Event Report Preparation

Following review at a convened IRB meeting, the Research Integrity Research Compliance Officer drafts an event report summarizing the circumstances of the situation or event and the IRB’s determinations. The report is sent to the Research Integrity Director for approval before it is distributed to the relevant entities.

Event Report Content

The report contains the following information:

  • description of the situation or event;
  • IRB determination;
  • reasons for the IRB’s determination;
  • actions taken by the University, IRB, and principal investigator; and
  • plans for continued investigation or action (as applicable).

For research that is covered by DHHS regulations according to the University’s FWA, the following information should be included in incident reports submitted to DHHS OHRP:

For unanticipated problems involving risks to participants or others:

  • Name of the institution conducting the research;
  • Title of the research project and/or grant proposal in which the problem occurred;
  • Name of the principal investigator on the protocol;
  • Number of the research project assigned by the IRB and the number of any applicable federal award(s) (grant, contract, or cooperative agreement);
  • A detailed description of the problem; and
  • Actions the institution is taking or plans to take to address the problem (e.g., revise the protocol, suspend participant enrollment, terminate the research, revise the informed consent document, inform enrolled participants, increase monitoring of participants, etc.).

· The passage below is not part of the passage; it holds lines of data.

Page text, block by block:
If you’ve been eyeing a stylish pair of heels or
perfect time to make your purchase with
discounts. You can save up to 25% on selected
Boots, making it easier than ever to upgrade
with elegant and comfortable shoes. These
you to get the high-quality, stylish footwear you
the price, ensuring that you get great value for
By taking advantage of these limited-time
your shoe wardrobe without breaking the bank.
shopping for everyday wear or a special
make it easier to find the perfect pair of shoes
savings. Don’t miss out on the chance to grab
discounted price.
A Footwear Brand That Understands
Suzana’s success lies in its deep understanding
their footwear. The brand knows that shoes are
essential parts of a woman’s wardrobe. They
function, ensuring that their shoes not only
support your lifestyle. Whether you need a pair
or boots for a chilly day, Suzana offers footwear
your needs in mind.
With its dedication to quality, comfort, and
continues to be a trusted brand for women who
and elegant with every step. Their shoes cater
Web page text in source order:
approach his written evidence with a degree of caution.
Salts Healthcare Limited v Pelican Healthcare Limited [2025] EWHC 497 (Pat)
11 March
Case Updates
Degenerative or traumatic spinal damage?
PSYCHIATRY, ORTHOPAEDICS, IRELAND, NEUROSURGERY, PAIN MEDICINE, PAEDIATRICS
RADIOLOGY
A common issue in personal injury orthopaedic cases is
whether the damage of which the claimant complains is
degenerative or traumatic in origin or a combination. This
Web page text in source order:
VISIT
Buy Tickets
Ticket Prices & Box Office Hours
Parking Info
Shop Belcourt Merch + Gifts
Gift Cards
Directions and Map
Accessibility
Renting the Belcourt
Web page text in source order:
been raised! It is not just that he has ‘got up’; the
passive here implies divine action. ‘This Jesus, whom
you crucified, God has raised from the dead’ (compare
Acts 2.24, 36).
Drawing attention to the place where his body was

For serious or continuing noncompliance:

  • Name of the institution conducting the research;
  • Title of the research project and/or grant proposal in which the noncompliance occurred, or, for IRB or institutional noncompliance, the IRB or institution involved;
  • Name of the principal investigator on the protocol, if applicable;
  • Number of the research project assigned by the IRB and the number of any applicable federal award(s) (grant, contract, or cooperative agreement);
  • A detailed description of the noncompliance; and
  • Actions the institution is taking or plans to take to address the noncompliance (e.g., educate the investigator, educate all research staff, educate the IRB or institutional official, develop or revise IRB written procedures, suspend the protocol, suspend the investigator, conduct random audits of the investigator or all investigators, etc.).

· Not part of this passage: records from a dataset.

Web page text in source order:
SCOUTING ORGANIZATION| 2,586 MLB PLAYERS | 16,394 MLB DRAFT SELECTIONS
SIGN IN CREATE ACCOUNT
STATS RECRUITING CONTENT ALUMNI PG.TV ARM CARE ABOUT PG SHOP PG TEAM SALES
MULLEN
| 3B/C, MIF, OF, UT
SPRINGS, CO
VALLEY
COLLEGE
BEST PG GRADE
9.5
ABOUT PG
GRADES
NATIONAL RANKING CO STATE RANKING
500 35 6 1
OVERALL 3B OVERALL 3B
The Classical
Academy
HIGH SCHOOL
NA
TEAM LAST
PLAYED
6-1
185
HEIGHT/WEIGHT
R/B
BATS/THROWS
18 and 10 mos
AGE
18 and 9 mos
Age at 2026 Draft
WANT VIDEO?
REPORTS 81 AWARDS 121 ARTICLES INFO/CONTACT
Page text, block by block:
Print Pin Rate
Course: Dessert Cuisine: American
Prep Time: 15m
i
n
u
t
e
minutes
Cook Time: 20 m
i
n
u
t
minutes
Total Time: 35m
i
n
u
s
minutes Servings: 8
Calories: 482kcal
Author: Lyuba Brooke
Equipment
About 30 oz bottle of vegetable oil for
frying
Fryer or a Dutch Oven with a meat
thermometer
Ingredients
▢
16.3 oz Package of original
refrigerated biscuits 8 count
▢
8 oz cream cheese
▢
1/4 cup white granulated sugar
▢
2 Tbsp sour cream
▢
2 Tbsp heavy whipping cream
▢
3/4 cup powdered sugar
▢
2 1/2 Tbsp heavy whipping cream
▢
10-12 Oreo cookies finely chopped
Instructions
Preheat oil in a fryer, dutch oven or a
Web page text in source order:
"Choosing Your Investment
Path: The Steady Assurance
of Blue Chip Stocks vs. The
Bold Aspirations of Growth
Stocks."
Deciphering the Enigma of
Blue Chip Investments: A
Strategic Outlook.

For suspension or termination of IRB approval:

  • Name of the institution conducting the research;
  • Title of the research project and/or grant proposal that was suspended or terminated;
  • Name of the principal investigator on the protocol;
  • Number of the research project assigned by the IRB that was suspended or terminated and the number of any applicable federal award(s) (grant, contract, or cooperative agreement);
  • A detailed description of the reason for the suspension or termination; and
  • The actions the institution is taking or plans to take to address the suspension or termination (e.g., investigate alleged noncompliance, educate the investigator, educate all research staff, require monitoring of the investigator or the research project, etc.).

AAHRPP Notification

The following events will be reported to AAHRPP as soon as possible (preferably within 48 hours) after the University or any researcher becomes aware of:

  1. Any negative actions by a government oversight office, including, but not limited to, OHRP Determination Letters, FDA Warning Letters, FDA 483 Inspection Reports with official action indicated, FDA Restrictions placed on IRBs or Investigators, and corresponding compliance actions taken under non-US authorities related to human research protections.
  2. Any litigation, arbitration, or settlements initiated related to human research protections.
  3. Any press coverage (including but not limited to radio, TV, newspaper, online publications) of a negative nature regarding the University’s HRPP.